Monthly Uptime Percentage Calculation. 100% MINUS the average of the Error Rates from each five minute period in the monthly billing cycle.

Error Rates Calculation. For each five minute period in a month: total number of internal server errors returned as error status “InternalError” or “ServiceUnavailable” DIVIDED BY the total number of requests. The Error Rate will be calculated as a percentage for each five minute period in the month. The calculation of the number of internal server errors will not include errors that arise directly or indirectly as a result of any exclusions listed in paragraph 5 below.
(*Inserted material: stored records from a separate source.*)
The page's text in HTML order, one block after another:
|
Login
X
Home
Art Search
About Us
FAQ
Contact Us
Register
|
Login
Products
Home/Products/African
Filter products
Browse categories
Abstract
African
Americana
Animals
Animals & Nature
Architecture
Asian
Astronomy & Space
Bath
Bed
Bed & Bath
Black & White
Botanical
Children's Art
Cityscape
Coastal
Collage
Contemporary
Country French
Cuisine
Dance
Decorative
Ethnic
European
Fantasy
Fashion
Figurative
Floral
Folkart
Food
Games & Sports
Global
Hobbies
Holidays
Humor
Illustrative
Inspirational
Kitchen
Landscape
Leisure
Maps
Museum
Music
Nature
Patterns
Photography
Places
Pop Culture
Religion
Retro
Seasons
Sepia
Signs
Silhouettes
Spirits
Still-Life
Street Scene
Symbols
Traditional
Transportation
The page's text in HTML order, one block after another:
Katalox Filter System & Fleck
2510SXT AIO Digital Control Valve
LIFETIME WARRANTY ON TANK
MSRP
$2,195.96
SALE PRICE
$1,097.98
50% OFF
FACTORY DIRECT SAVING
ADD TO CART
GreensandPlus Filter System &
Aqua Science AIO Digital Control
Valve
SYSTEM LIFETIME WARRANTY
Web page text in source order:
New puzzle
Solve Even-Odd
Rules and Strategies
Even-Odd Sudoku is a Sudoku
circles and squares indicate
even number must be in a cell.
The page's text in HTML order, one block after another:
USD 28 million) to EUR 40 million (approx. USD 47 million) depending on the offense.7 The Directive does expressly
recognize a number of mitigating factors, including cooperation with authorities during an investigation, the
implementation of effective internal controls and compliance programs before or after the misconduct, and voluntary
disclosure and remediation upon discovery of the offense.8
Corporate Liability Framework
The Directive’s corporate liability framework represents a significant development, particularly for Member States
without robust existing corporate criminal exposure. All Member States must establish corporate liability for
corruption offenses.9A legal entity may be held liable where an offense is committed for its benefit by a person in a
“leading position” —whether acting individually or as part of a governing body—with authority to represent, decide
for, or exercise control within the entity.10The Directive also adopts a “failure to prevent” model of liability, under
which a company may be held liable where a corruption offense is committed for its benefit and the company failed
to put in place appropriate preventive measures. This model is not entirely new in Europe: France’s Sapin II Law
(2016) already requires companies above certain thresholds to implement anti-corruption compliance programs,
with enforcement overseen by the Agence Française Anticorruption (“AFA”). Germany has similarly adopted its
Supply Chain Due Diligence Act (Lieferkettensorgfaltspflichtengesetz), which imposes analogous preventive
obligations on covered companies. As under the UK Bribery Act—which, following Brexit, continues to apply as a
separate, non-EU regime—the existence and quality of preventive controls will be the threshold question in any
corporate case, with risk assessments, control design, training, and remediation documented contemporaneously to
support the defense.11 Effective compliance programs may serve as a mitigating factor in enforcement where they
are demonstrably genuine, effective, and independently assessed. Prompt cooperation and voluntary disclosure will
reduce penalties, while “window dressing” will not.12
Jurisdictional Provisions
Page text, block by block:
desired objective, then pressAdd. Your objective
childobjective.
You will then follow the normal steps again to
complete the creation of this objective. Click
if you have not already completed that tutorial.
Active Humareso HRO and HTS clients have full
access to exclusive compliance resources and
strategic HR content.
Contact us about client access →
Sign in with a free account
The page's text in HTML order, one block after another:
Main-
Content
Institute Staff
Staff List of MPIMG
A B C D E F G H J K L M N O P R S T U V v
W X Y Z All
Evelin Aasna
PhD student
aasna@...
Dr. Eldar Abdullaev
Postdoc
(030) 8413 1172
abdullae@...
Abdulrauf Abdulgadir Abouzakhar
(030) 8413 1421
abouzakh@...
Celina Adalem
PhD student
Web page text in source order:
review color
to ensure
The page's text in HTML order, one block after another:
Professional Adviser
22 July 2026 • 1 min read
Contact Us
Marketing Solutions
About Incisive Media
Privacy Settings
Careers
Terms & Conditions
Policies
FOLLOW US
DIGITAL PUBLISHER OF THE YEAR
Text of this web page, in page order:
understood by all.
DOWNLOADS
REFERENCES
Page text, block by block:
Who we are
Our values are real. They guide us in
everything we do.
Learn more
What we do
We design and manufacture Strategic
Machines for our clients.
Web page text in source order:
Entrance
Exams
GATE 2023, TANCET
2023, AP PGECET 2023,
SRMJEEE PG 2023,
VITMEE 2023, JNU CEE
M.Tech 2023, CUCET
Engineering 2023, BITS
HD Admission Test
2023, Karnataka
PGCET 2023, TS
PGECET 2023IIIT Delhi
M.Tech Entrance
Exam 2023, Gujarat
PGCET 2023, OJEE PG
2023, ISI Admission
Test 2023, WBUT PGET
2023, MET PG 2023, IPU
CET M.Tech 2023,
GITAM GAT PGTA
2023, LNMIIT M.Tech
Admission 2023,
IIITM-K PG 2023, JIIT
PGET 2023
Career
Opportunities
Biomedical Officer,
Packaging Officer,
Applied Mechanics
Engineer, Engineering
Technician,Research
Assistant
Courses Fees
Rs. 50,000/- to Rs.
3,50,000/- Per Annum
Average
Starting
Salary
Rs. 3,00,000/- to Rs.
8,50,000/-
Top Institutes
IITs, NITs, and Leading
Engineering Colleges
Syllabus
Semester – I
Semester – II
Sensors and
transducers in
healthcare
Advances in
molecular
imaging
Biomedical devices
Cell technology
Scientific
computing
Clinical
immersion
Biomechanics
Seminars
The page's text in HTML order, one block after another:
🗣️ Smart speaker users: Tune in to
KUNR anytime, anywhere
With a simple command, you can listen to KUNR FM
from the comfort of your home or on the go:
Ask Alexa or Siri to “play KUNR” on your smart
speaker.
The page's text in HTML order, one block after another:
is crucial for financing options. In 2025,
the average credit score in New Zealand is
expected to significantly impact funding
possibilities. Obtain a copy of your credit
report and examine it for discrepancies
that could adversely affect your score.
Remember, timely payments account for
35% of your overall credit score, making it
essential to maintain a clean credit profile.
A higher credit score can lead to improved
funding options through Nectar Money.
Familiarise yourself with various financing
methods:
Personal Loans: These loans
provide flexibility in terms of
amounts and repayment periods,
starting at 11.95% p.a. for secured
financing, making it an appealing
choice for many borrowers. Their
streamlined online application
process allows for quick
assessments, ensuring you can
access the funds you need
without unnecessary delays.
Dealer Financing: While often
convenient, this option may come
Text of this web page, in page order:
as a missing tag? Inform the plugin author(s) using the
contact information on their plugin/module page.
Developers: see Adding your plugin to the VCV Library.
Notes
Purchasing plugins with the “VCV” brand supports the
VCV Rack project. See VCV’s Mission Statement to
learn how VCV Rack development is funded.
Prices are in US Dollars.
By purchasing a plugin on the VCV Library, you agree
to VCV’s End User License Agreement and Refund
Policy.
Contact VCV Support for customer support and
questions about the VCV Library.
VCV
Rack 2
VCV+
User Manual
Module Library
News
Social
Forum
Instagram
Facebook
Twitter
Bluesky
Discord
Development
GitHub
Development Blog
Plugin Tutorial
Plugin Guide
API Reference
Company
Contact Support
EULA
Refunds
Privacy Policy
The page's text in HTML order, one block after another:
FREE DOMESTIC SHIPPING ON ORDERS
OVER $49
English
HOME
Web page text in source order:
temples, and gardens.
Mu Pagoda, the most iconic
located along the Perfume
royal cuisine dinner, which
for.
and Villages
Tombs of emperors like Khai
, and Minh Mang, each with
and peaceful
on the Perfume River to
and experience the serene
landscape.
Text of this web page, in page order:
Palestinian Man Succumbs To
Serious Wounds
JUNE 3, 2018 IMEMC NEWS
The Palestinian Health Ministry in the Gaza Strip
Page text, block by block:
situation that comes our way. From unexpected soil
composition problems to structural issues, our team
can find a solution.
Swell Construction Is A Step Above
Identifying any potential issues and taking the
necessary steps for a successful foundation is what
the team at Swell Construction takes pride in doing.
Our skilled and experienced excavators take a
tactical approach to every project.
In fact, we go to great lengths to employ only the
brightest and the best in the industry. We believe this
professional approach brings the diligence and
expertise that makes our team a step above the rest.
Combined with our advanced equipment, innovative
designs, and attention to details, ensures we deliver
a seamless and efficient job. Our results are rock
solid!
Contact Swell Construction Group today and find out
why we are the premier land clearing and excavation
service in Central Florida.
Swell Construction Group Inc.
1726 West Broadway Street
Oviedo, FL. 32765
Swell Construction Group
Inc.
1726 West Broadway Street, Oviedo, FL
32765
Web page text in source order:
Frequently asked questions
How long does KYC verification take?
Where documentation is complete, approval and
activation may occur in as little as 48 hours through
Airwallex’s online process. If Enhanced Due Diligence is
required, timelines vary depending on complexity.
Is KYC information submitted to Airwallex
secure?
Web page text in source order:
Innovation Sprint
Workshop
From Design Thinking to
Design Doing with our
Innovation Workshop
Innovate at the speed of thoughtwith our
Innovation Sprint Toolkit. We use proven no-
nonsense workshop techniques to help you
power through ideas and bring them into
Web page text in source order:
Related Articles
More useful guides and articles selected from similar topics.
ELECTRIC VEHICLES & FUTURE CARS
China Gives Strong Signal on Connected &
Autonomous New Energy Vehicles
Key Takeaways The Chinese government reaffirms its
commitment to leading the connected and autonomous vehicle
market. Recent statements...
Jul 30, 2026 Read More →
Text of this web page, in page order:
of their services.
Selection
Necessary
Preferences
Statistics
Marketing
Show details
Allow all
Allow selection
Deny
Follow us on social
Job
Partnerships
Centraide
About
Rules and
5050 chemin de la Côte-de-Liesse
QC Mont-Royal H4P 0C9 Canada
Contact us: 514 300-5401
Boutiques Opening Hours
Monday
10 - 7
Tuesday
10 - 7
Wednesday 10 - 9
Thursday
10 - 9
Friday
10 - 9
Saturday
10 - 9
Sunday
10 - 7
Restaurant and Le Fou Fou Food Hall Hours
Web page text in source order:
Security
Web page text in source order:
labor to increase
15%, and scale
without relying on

Service Credits Calculations. As a percentage of the total charges paid for the Service in the monthly billing cycle in which the error occurred in accordance as follows;

Monthly Uptime Percentage Calculations.
Equal to or greater than 99% but less than 99.9% = 10% Service Credit
Less than 99% = 25% Service Credit

Service Credits are payable only where their value is £1 or more. Service Credits are non transferrable and will only be deducted from your next month’s invoice. Any Service Credits not applied at the expiry or termination of this Agreement will be lost and are not recoverable as a debt from us. Service Credits are your sole and exclusive remedy for our failure to provide the Service in accordance with the Monthly Uptime Percentage.

Credit Request and Payment Procedures. To receive a Service Credit, within ten working days of the end of the month in which the Monthly Uptime Percentage was less than 99.9% you must email accounts@kazoup.com and include;(i) your account number in the subject of the email message; and (ii) the dates and times of each incident of non-zero Error Rates that you claim to have experienced; If we confirm that the applicable Monthly Uptime Percentage is less than 99.9%, then we will deduct the applicable Service Credit from your next invoice. Your failure to provide the request and other information as required above will disqualify you from receiving a Service Credit.

Exclusions. The following causes of unavailability shall be disregarded for the purposes of the calculation of Error Rates; (i) any suspension of the Service attributable to your breach or default of the Agreement; (ii) factors outside of our reasonable control, including any force majeure event or Internet access or related problems; (ii) any actions or inactions of you or any third party; and (iv) your equipment, software or other technology and/or third party equipment, software or other technology (other than third party equipment within our direct control).